Ausrotten der Käfer schier unmöglich
Der zugehörige Käfer hat die „fatale Eigenschaft“ der exponentiellen Vermehrung, klärt der Waldkenner auf. In ihrer Heimat führt dies weniger zu Problemen, da dort der Entwicklungszyklus ein bis drei Jahre dauert, während die Dauer hier nur von wenigen Wochen ist. Grund dafür sind die optimalen Bedingungen beispielsweise durch die höhere Temperatur, die die Vermehrung der kleinen Tiere begünstigt.
Da die Larven überwintern können und den Waldarbeitern auch immer ein gewisser Teil „durch die Lappen“ geht, bleibt immer ein Grundstock fürs kommende Jahr. Da also ein komplettes Ausrotten der Käfer schier unmöglich ist, gilt als Ziel die Population abzusenken. Mit der positiven Folge, dass die Käfer von einem niedrigeren Niveau aus neu starten.

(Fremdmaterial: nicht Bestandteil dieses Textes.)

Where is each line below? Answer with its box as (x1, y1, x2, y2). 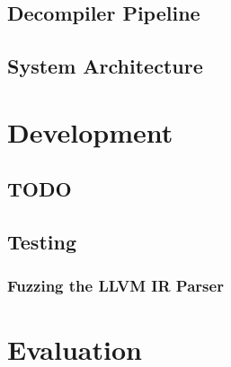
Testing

Stress und Wassermangel Wie genau läuft ein Baumbefall ab? Martinek erklärt, dass ein Baum mit zunehmender Temperatur in Stress gerät - verbunden ist dieser Stress meist mit Wassermangel. Wenn Fichten dies durchleben, sondern sie bestimmte Duftstoffe ab, an denen sich wiederum die Käfer orientieren, um geschwächte Bäume zu lokalisieren. Nach dieser Selektion, überwältigen die Käfer gesammelt den gestressten Baum – der Befall ist „nicht so sporadisch, wie man es sich vorstellt“.
Anschließend sterben die Bäume ab, sagt der Revierleiter. Durch den Höhlenbau der Käfer unterhalb der Rinde werden die Wasserleitungsbahnen des Baums unterbrochen. Doch bei einem Baum bleibt es nicht, mit der nächsten Generation sterben noch weitere Waldteile. Die Schädlinge haben das Potenzial „wie eine Feuersbrunst über die Fläche zu ziehen“. Das ist auch der Grund, weshalb sie im Forstbereich so gefürchtet sind. Jedoch nicht, wie man meinen könnte, aus ökologischen, sondern aus wirtschaftlichen Gründen.
Durch das befallene Holz, das aus den Wäldern entfernt werden muss, entsteht ein Überangebot, welches wiederum zu niedrigen Preisen auf dem Markt führt. Für die Waldbesitzer ist das ein Nachteil. Ein ökologisches Problem tritt erst dann auf, wenn große Kahlflächen entstehen.
Baum einschlagen Was kann zur Reduktion der Käfer beitragen? Beispielsweise ist der Witterungsverlauf im April und Mai ausschlaggebend. Sobald sich der Käfer im Frühjahr eine „Höhle“ unter der Rinde errichtet hat, legt er sein Brutbild an. Bei schlechtem Wetter hat er dabei Probleme. Entweder steht die Höhle unter Wasser oder die Käfer werden durch ständiges Hineintropfen krankheitsanfälliger.
Natürliches Abwehrsystem der Bäume
Auch das natürliche Abwehrsystem der Bäume spielt eine entscheidende Rolle. Dieses versucht, die Gänge zunächst einzuharzen. Das Problem: ohne Wasser kein Harz – und hauptsächlich befallen sind Bäume im Stress, also mit Wassermangel.
Des Weiteren hilft der Brutraumentzug, also den befallenen Baum einzuschlagen und aus dem Gebiet zu entfernen. Alternativ kann auch die Brut vernichtet werden.
Löcher in der Rinde Wie erkennt man befallene Bäume bei Rundgängen? „Der Baum ist schütter“, erklärt nun einer der Azubis. Das heißt, die Krone ist nicht mehr sattgrün, sondern geht ins Rötliche über. An der Rinde sind viele kleine Löcher zu erkennen. Zum Teil ist Harz am Rand oder auch Bohrmehl – das ähnelt Kaffeepulver – am Boden.
Insgesamt seien die vergangenen Jahre mit dem Fichtenborkenkäfer ruhig gewesen. So sei auch dieses Jahr nichts, worüber man sich momentan „übertriebene Gedanken“ machen müsse.